* **Instructions for the task**
The reply is to be an exact repetition of the entries that follow, with each picture left out.

======== Input

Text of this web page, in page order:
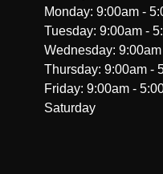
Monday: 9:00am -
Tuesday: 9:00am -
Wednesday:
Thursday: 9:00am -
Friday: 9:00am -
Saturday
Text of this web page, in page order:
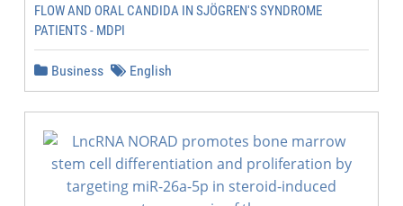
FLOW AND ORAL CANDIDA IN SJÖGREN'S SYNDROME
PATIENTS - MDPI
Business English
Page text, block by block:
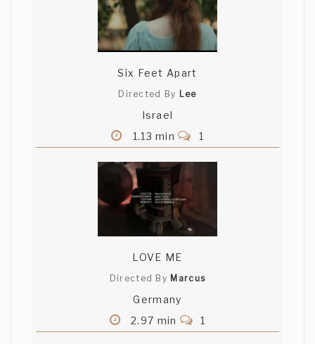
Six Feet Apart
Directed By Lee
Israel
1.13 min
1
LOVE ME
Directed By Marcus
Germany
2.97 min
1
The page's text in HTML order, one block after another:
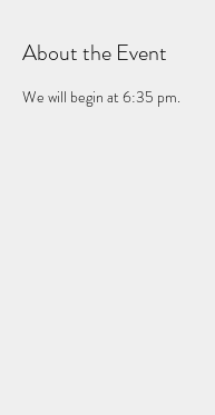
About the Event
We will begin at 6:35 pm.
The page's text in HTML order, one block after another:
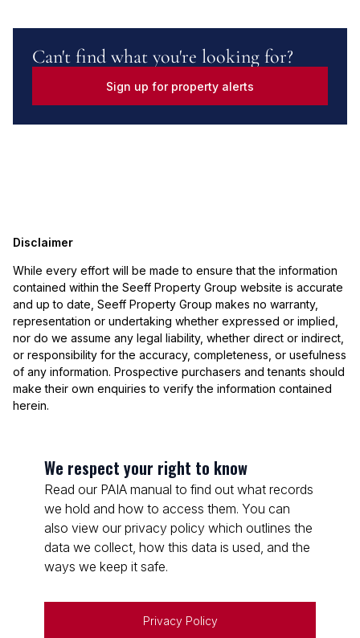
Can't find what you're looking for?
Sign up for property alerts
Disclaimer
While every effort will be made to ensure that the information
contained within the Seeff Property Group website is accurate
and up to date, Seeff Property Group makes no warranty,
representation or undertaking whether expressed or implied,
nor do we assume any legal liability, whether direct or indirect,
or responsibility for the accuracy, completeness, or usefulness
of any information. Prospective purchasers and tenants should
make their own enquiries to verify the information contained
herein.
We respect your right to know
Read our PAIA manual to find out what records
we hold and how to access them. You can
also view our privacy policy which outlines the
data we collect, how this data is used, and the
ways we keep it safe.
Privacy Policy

================

* **Response area**
Text of this web page, in page order:
Monday: 9:00am -
Tuesday: 9:00am -
Wednesday:
Thursday: 9:00am -
Friday: 9:00am -
Saturday
Text of this web page, in page order:
FLOW AND ORAL CANDIDA IN SJÖGREN'S SYNDROME
PATIENTS - MDPI
Business English
Page text, block by block:
Six Feet Apart
Directed By Lee
Israel
1.13 min
1
LOVE ME
Directed By Marcus
Germany
2.97 min
1
The page's text in HTML order, one block after another:
About the Event
We will begin at 6:35 pm.
The page's text in HTML order, one block after another:
Can't find what you're looking for?
Sign up for property alerts
Disclaimer
While every effort will be made to ensure that the information
contained within the Seeff Property Group website is accurate
and up to date, Seeff Property Group makes no warranty,
representation or undertaking whether expressed or implied,
nor do we assume any legal liability, whether direct or indirect,
or responsibility for the accuracy, completeness, or usefulness
of any information. Prospective purchasers and tenants should
make their own enquiries to verify the information contained
herein.
We respect your right to know
Read our PAIA manual to find out what records
we hold and how to access them. You can
also view our privacy policy which outlines the
data we collect, how this data is used, and the
ways we keep it safe.
Privacy Policy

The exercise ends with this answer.